Il y a encore quelques endroits où j’aimerais me rendre. Je ne suis jamais allé en Islande ou en Afrique. Je ne sais pas si ça sera vraiment prolifique en Afrique *rires* mais peut-être en Islande ou dans des pays du Pacifique comme la Malaisie, les Philippines ou la Thaïlande. Je veux dire, ils ont tous une scène métal et j’aimerais voir ces endroits.

Que pensez-vous de la scène Metal actuelle ?


Je trouve qu’elle est diversifiée mais tout vient des mêmes gênes. Nous avons tous ces mêmes gênes en nous. Peu importe que cela soit un mec qui vient du Death Metal, du Black Metal, du Metal Progressif, du Metal Symphonique ou du Thrash Metal. Nous tous des mecs “heavy”, nous venons de la même souche garçons ou fille. Et je pense que c’est cette similarité qui rend des dates comme le Dynamo à Eindhoven spéciales, cela devient un mélange où on peut apprécier différents sous-genres.

Je pense que ces sous-genres sont justement une des clés qui rendent la scène Metal saine. La jeunesse revient aussi à cette scène, c’est devenu un jeu de jeunes mais l’expérience de groupes comme nous en dit long aussi ! Je pense que la jeunesse et la diversité sont ce qui garde la scène Metal.

Quels sont vos plans pour le futur d’Overkill ?


Vous savez, on ne regarde pas vraiment loin dans le futur. Je veux dire par là que nous sommes heureux de travailler ou de ne pas travailler. Il s’agit de continuer de tourner, d’écrire de manière constante. Nous avons déjà enregistré les guitares et la batterie pour le prochain album, 90% des voix sont complètes. J’y retoucherai un peu quand je serai de retour à la maison, et je commencerai à les enregistrer dans l’ordre afin de les envoyer dans le courant d’octobre pour une sortie prévue en février 2019 accompagnée d’une tournée. Nous travaillons plutôt au rythme de l’horloge, on ne se dit pas « tiens, qu’allons-nous faire dans 10 ans ? ». ça serait ridicule parce que ce qui a marché pour le groupe jusqu’à présent c’est de travailler dans l’instant, travailler sur UN projet, mettre tout dans CE projet. C’est mieux de faire son meilleur truc sur le moment et mon plan c’est continuer à procéder de la sorte.

Quel est votre pire souvenir concernant votre carrière scénique ?

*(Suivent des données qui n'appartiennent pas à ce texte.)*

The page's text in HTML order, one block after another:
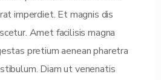
imperdiet. Et magnis dis
Amet facilisis magna
pretium aenean pharetra
Diam ut venenatis
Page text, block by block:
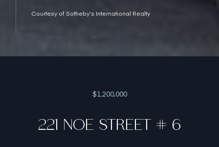
Courtesy of Sotheby's International Realty
$1,200,000
221 NOE STREET # 6

Mon pire souvenir de scène… J’ai vu un mec à Tijuana au Mexique sauter d’un balcon. Il voulait plonger dans la foule mais il a manqué sa cible et sa tête s’est cognée contre la scène et son corps s’est retourné pour tomber au sol et j’étais là, au-dessus me disant « Oh ! » *rires*. Donc c’était un souvenir assez mauvais.

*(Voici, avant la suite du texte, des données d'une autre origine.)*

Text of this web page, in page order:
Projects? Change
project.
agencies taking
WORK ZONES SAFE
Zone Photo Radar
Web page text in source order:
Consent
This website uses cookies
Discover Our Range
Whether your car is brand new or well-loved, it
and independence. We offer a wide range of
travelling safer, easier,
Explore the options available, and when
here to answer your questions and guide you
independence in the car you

Quel votre meilleur souvenir de scène ?


C’est difficile à dire parce qu’il y en a tellement ! Je pense que je me souviens d’un des trucs les plus émotionnels. Nous avons été remerciés par un de nos fanclubs de rester nous-même par rapport à ce qu’on aime faire. Ils ont fait ça au milieu d’un show au Rock Hard en Allemagne, il y a environ 10 ans. Ils ont amené une grande bannière et notre logo était fait d’un morceau de métal et ils ont fait ça en plein milieu du concert. J’étais entrain d’annoncer le morceau suivant et ils sont arrivés avec une journaliste du Rock Hard et ils nous ont montré ça. C’est un moment très touchant où s’est dit : « hey peut-être qu’on fait la bonne chose ! »

Un dernier message pour nos lecteurs ?


Je veux leur dire « cornes en l’air ! », continuez. Quelqu’un doit le faire dans le future et je pense que certaines de ces personnes sont vos lecteurs. Super boulot, continuez ainsi. C’était Bobby “Blitz” d’Overkill.